Table 2 presents the futility stop percentages of BPP and CP across correlation coefficients, \(\rho\) = (0, 0.3, 0.6), and sample size at phase 2 stage, n1 = (50, 100, 150, 200), when the null hypothesis is true. From the table, we can see that the probability of BPP correctly stopping ineffective trials at interim analysis increases as the sample size used at the phase 2 stage increases. In contrasting different correlation scenarios for both BPP and CP approaches, the probability of correctly stopping an invalid trial at the end of phase 2 is highest when the endpoints are independent of each other. Supplementary Table 58 (see “Supplementary table”) detail the futility stop percentages of BPP and CP under each scenario when the null hypothesis is false, revealing similar results. For n1 = 50, under any scenarios, BPP's likelihood of erroneously terminating trials early surpasses CP's by a minimum of 3.69%. As n1 increases to 100 or more, the early stoppage probability for BPP slightly ecceeds that of CP. Specifically, under the scenario where ρ = 0 and the trial and control groups are most aligned, the difference in early stop percentage between BPP and CP peaks, reaching 1.74% (n1 = 100), 4.14% (n1 = 150), and 5.76% (n1 = 200). Table 3 provides the average stop percentage difference between the BPP and CP approaches for \(\rho\) = (0, 0.3, 0.6) and n1 = (50, 100, 150, 200) in 9 scenarios when the null hypothesis is false. In general, the stop percentage difference between the BPP and CP approaches is -6.43%% (n1 = 50), 1.27% (n1 = 100), 2.19% (n1 = 150) and 2.78% (n1 = 200).

Correct dose selection

Table 3 reveals that the probability of correct dose selection increases with a larger sample size used at the phase 2 stage and a smaller correlation among endpoints. In general, the average percentage of correct dose selection across different correlation and seroresponse scenarios are 89.20% (n1 = 50), 95.50% (n1 = 100), 97.98% (n1 = 150) and 99.22% (n1 = 200).

Discussion

In this paper, we proposed a BPP approach to redesign a previously published quadrivalent meningococcal tetanus toxoid-conjugate vaccine trial, assuming it to be a non-inferior seamless phase 2/3 vaccine trial with four CPEs. The final analysis was conducted using a Bayesian approach. The performance of the BPP was evaluated for correlations among endpoints of 0, 0.3, and 0.6, and for phase 2 sample sizes of 50, 100, 150, and 200, in scenarios where the null hypothesis was true and false, using the CP approach for comparison purpose. The results presented in this paper indicate that when the sample size used for the phase 2 stage is relatively small (e.g., n1 = 50 or 100), the BPP approach either outperforms or matches the CP approach in terms of overall power when the experimental vaccine is non-inferior to the control vaccine. However, it requires larger sample sizes than the CP approach due to a lower early stop percentage if the experimental vaccine is inferior to the control vaccine. On the other hand, when more subjects are enrolled in the phase 2 stage (e.g., n1 = 150 or 200), the BPP method exhibits a higher probability of correctly stopping a futile trial compared to the CP method, all the while maintaining superior or equivalent overall power performance.

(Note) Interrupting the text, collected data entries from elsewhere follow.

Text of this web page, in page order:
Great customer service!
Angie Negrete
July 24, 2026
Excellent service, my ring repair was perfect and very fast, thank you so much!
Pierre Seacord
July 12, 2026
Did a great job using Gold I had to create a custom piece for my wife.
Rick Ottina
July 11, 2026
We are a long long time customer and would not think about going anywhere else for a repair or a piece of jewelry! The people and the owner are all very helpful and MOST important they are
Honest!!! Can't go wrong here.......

The most notable difference between the two approaches lies in their respective methodologies for estimating trial success. The BPP approach determines the probability of trial success based on the overall distribution of the seroresponse rates of the experimental and control group across each endpoint, considering the variability of treatment differences for a more comprehensive assessment. In contrast, the CP approach evaluates each endpoint separately based on its interim (Z2k) and final analysis statistics (Zk), without integrating the correlations among endpoints. This singular approach, anchored in the foundational principles of Wang, Keller, and Lan [18], might overlook the intricate interplay among endpoints. Although a binary correlation matrix is created during data generation, it remains external to CP's computational purview. Subsequent findings underscore that the Dirichlet-Multinomial model’s application within the BPP framework not only improves overall power performance but also reduces the likelihood of prematurely stopping trials, particularly in positively correlated endpoint scenarios. Dirichlet conjugate distributions also reduce the computational burden of the BPP approach, enhancing its applicability for clinical trials. Additionally, seamless phase 2/3 trials with multiple CPEs could shorten the overall trial duration, as is the case for trials with a single endpoint.

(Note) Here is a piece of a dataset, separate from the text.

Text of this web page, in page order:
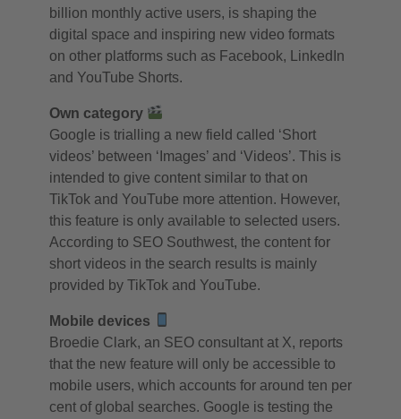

As demonstrated in this paper, the stop percentage of the BPP exhibits high sensitivity to the correlation among endpoints. Figure S1 depicts the density curve of the BPP and CP (see “Supplementary figure”). From this figure, it is evident that when endpoints are independent of each other, the BPP values tend to cluster at a lower level, leading to higher probabilities of early stop. In contrast, scenarios with a correlation of 0.6 among endpoints show a more dispersed BPP distribution, thereby reducing the likelihood of mistakenly stopping early for futility. This phenomenon can be attributed to the fact that when endpoints exhibit a high correlation (e.g., 0.6), the seroresponse rates for the four correlated endpoints generated by a random process become relatively aligned, making extreme outcomes less probable. After 10,000 iterations, we derived 10,000 sets of consistent seroresponse rates. Consequently, the distribution of the trial success probability computed at each iteration appears more uniform when there’s a high correlation among endpoints. As the probability of early stopping decreases, the overall power increases, and the total sample size decreases. Furthermore, the distribution of the BPP values when correlation is high, alongside the CP values derived from 10,000 simulations, both exhibit a bimodal pattern with peaks at both extremities. Such a U-shaped distribution aligns with plausible scenarios observed in clinical development [38]. Nonetheless, this distribution profile tends to induce a higher early stop for futility probability compared to a unimodal distribution, underscoring the need for further exploration and thoughtful integration in trial designs.

When selecting a sample size for the phase 2 stage, it’s essential to conduct a meticulous assessment. If the sample size used in the phase 2 stage is inadequate, there’s a risk that the optimal dose might not be identified for the subsequent phase 3 stage. In our simulation scenarios, although utilizing a smaller initial sample size can result in some sample savings — specifically, the BPP method can save an average of 155.45 subjects per group when n1 = 50 compared to n1 = 200 — we caution against relying on too small a sample size in the early phase. This is due to the elevated risk of halting effective trials by mistake when small samples are used in the phase 2 stage. Specifically, for the BPP approach, the probability of erroneously stopping early is 9.15% on average across scenarios when n1 = 200. This rate escalates to 19.79% when n1 = 50. Futhermore, given the precise and yet unknown dose–response is pivotal for dose selection [39], a relatively larger sample size is mandated at early stage when response rates across dosage groups are closely aligned. If the response rates are more distinguishable, fewer subjects might suffice.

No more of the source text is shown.